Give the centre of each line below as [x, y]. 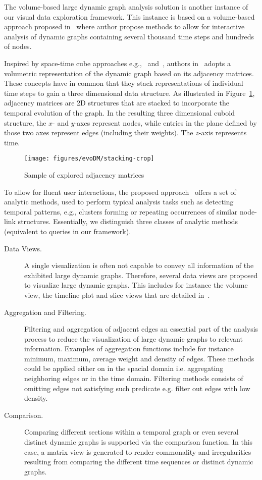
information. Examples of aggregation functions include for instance [129, 349]
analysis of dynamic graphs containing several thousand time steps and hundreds [129, 36]
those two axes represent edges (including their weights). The [99, 132]
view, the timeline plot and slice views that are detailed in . [117, 295]
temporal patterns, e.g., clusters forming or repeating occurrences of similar [121, 211]
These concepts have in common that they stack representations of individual [124, 83]
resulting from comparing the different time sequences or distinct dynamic [139, 462]
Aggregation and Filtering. [45, 312]
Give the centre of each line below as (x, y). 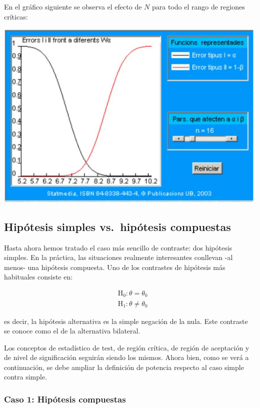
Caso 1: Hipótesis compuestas (65, 399)
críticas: (16, 16)
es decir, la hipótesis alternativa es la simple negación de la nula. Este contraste (126, 321)
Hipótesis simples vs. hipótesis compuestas (117, 226)
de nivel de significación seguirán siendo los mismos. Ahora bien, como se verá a (126, 357)
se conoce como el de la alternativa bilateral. (72, 331)
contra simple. (26, 377)
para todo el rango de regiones (198, 6)

◆ ◆ ◆ ◆ ◆

■ PROBLEM DESCRIPTION: Say how many lines of the listing above contain "compuestas", with no other words.

■ EXPECTED ANSWER: 2